(Input material begins)

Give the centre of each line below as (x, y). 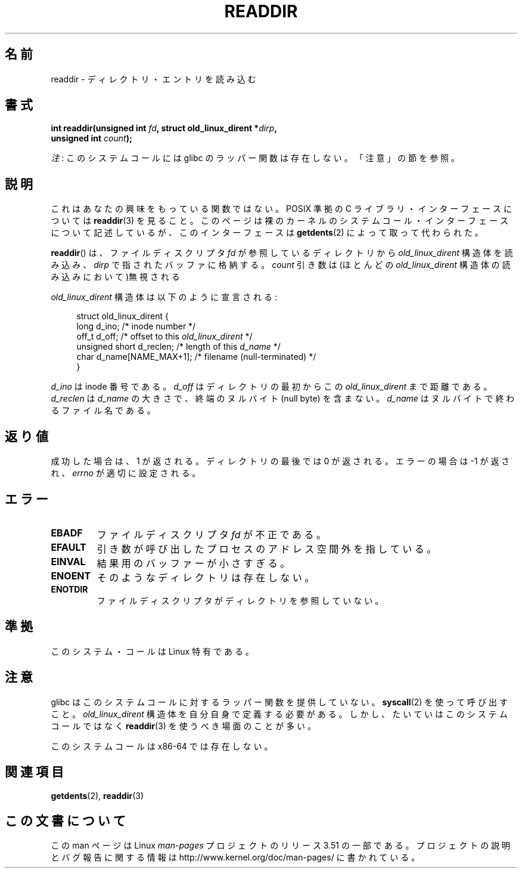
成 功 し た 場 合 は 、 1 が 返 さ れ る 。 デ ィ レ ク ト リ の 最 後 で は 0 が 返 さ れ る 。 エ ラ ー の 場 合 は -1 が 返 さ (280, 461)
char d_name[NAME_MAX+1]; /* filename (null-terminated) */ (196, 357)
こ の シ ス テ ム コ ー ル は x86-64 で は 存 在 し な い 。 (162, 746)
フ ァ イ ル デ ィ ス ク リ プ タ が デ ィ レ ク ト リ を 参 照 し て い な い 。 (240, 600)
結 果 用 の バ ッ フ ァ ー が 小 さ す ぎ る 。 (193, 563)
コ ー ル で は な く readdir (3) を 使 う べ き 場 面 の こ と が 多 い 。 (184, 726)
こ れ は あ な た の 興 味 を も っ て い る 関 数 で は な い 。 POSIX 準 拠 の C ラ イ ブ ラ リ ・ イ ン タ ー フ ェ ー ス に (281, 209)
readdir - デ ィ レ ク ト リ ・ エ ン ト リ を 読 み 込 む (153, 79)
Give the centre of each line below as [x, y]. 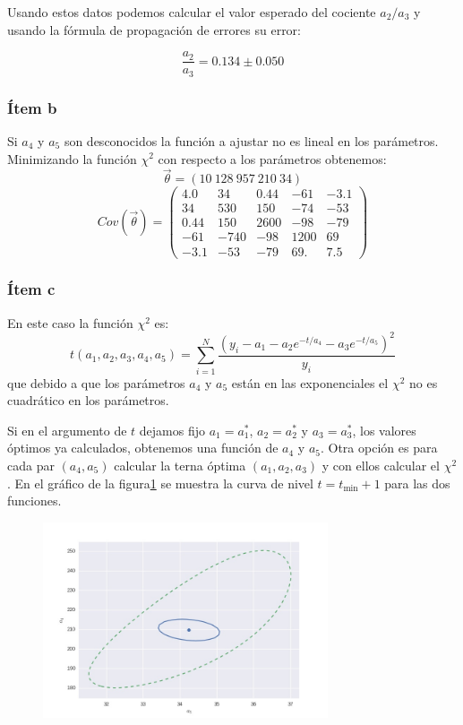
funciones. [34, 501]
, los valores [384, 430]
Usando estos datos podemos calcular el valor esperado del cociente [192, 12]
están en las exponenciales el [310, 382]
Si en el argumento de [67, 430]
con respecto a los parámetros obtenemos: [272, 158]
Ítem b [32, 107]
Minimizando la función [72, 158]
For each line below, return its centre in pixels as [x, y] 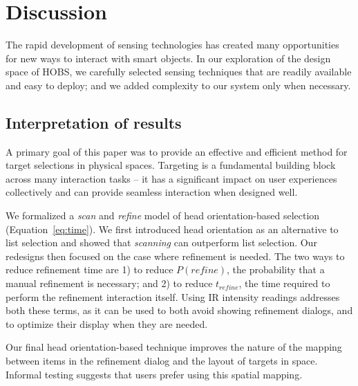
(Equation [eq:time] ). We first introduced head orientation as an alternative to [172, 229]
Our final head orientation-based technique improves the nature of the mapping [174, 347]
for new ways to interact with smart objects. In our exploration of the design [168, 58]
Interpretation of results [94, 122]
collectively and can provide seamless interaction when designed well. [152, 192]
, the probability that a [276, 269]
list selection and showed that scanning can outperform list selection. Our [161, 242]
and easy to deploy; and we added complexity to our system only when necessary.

(Input material ends)

*Your instructions*:
What is the number of lines in the entries above that contain the word "readdir"? Answer with that number only.

*Result*:
2